Die Bedrohung durch Wearables ist weniger offensichtlich als bei Smartphones und Tablets. Netzwerkmanager brauchen Kenntnis darüber, welche Geräte sich im Netzwerk anmelden, und sie brauchen klare Sicherheitsverfahren, welche auch die Mitarbeiter vollständig verstehen. Wenn sich nicht nur Laptop, Smart-
phone und Tablet eines Mitarbeiters mit dem Unternehmensnetzwerk verbinden, sondern auch noch die Armbanduhr, die Brille und ein Schrittsensor, dann wird sich so mancher Administrator umschauen. Noch sind die wenigsten Unternehmen vorbereitet auf den Entwicklungsschritt von Bring your own Device (BYOD) zu Wear your own Device (WYOD).
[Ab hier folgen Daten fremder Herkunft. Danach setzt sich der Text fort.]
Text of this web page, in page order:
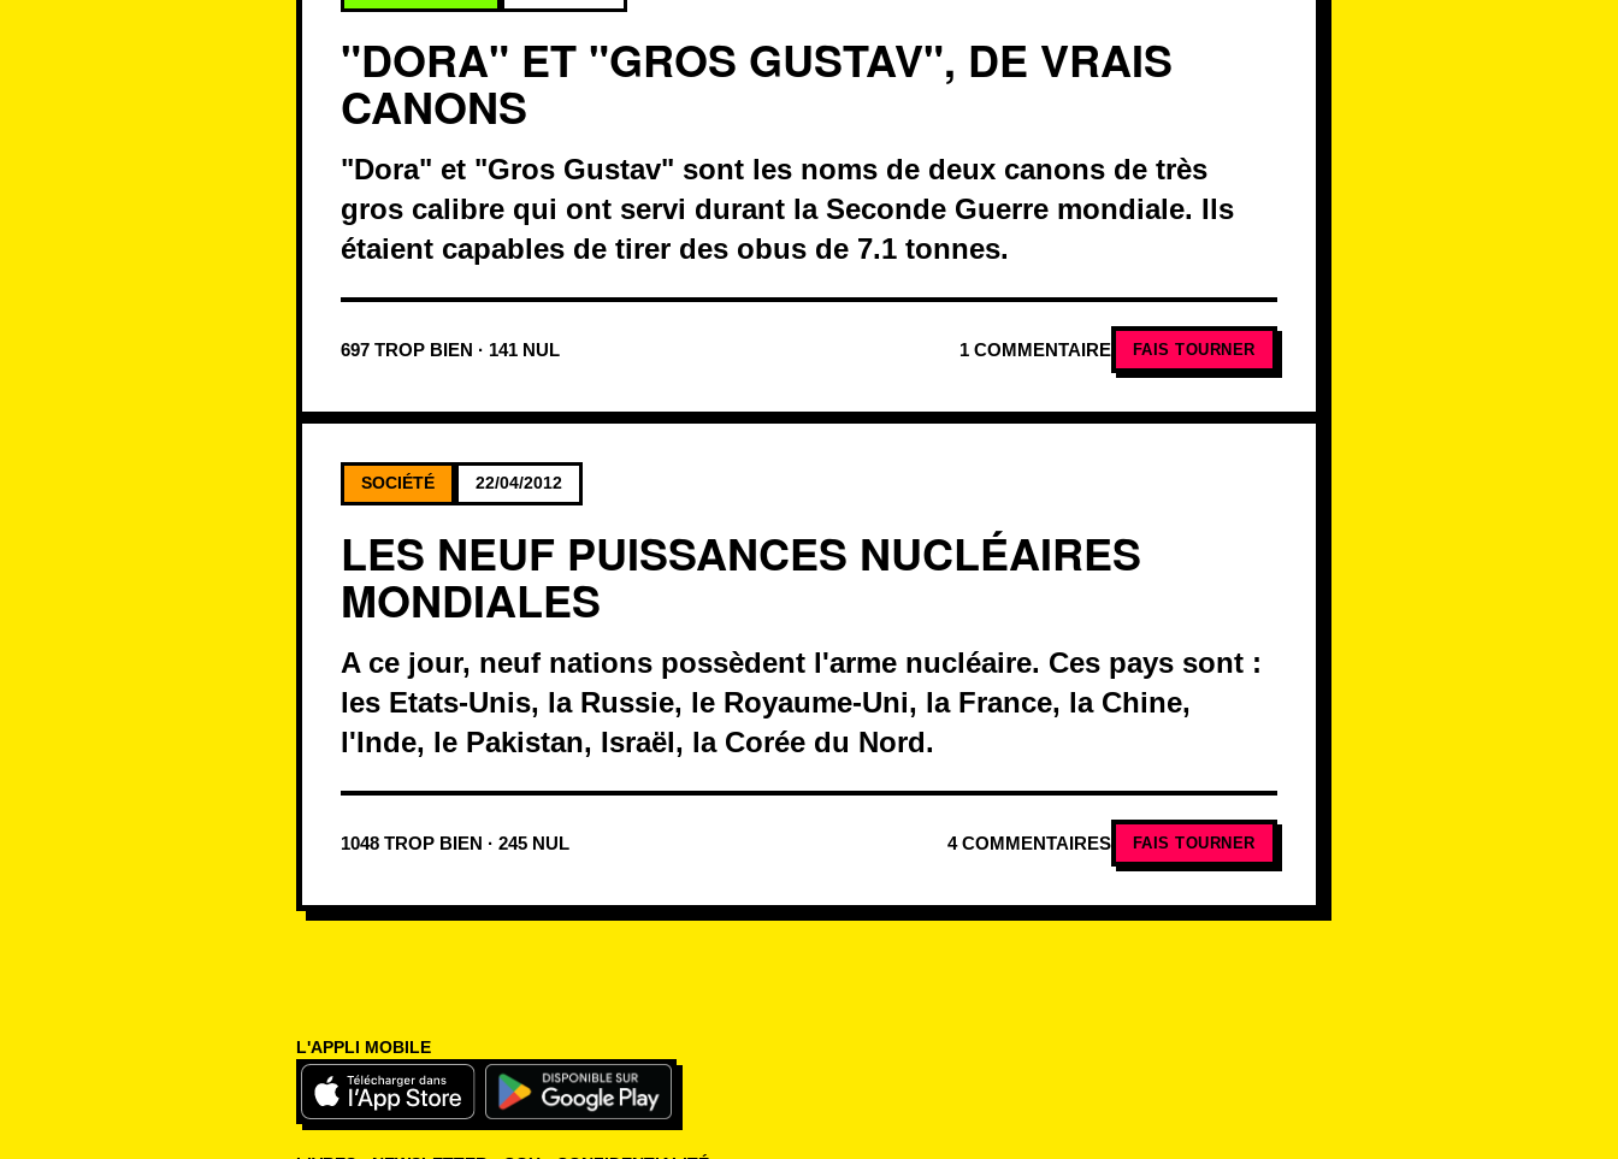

Entscheidend ist, dass der Administrator volle Transparenz über alles hat, was in seinem Netzwerk vorgeht und dass die Entwicklung von Richtlinien und die Planung der entsprechenden Netzwerkleistungen besser heute als morgen stattfindet. Neben einer BYOD-Policy benötigen Unternehmen auch eine WYOD-Policy. Sonst ist es schneller fünf vor zwölf für das Unternehmensnetzwerk als die Apple Watch ticken kann.